Sunday, March 9, 2014

Decentralizing product management for shorter cycle times

For any enterprise software company or startup, the ultimate measure of success is how much money it makes for its investors. Money is the best surrogate we have for value a company delivers to the world - and by extension, the impact it has on the world. 

For a product company like ours, its the product that delivers this value. Hence, the goal of product management is to build products & features that customers value & are willing to pay for. Our customers derive value when they use our products to address important design problems, but the journey starts much earlier, starting with how they discover our product, their perception of the product pricing, their experience during the sales process, and most importantly - their experience after they have bought the product.
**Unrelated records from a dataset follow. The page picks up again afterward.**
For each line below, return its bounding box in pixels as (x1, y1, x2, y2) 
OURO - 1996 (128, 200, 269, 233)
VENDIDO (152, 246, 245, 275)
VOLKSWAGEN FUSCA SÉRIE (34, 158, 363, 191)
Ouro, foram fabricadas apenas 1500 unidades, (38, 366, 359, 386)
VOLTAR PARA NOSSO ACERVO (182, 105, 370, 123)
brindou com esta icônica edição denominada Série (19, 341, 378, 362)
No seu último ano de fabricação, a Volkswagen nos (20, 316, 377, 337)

On the other side, in order to be successful, product management works with designers & software developers in defining and sequencing what needs to be built to deliver value.
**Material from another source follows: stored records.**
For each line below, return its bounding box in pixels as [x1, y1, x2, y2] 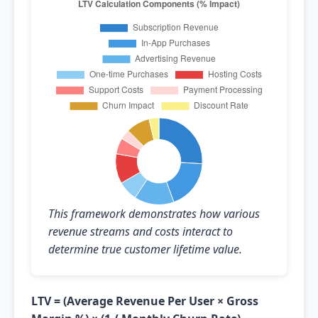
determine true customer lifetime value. [48, 241, 242, 257]
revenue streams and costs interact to [48, 224, 233, 239]
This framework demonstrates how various [48, 206, 260, 221]
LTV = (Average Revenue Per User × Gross [31, 293, 258, 309]

Development cycles are no longer a problem area

While the latter has received significant attention, and almost down to a science. Thanks in part to the rich literature on development, over the last year we have continued to drive down our time-to-production, which today stands at 5 days (now with much reduced variability since we moved away from Scrum & adopted Kanban). This means that any new feature that customers would value can be built & deployed in less than 5 days. A major contributor here has also been our focus on moving developers closer to customers via support rotations, frequent usability testing, and integration with engagement-tracking software like Totango which give us rich visibility into how the product is being used. We don't ship any new feature without tracking commensurate module/action in Totango.

Time to revenue as a metric

While for software development teams Time to production metric an objective works well, one of the metrics to track for product management becomes Time to Revenue, and minimizing this time requires significant focus in ensuring that information flows from the edges of the business to product management, and the other way around, as quickly as possible.
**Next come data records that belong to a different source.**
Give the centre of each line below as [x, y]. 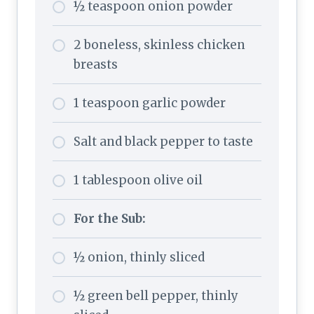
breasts [96, 64]
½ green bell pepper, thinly [156, 295]
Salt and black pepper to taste [163, 141]
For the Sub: [110, 218]
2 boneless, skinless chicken [159, 45]
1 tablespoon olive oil [138, 180]
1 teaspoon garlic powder [150, 103]
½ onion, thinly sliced [139, 257]
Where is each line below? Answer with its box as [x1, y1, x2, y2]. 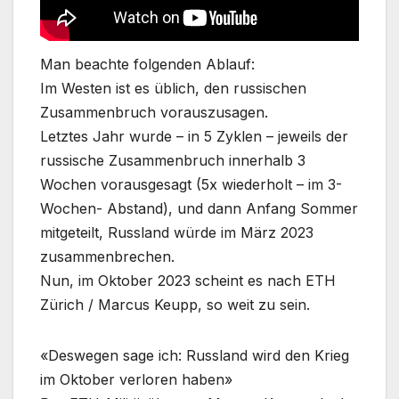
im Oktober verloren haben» [40, 370, 232, 388]
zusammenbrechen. [40, 248, 175, 265]
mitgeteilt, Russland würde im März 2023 [40, 224, 313, 241]
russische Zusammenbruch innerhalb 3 [40, 151, 305, 169]
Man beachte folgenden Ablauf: [40, 55, 255, 73]
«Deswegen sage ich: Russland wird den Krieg [40, 346, 349, 364]
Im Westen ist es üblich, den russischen [40, 79, 306, 97]
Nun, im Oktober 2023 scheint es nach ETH [40, 272, 336, 289]

Now unlike software developers and designers, their primary job is not to respond to product management's needs. Many constituents of the business interact with the world, and their primary job ranges from marketing & selling the product to helping customers adopt the product in greater numbers, thereby making money for the business. This makes flow of information inherently frictional, and the business must organize to make this as frictionless as possible

In order to solve this problem, most companies have product managers who go & speak with customers, sales teams, marketing teams, and customer success teams to learn about the world outside, and in turn helps them do their job better by arming them with valuable information. This makes product managers an important constituent. This also implies that there is reduced burden on other business teams in deeply understanding the needs of product management.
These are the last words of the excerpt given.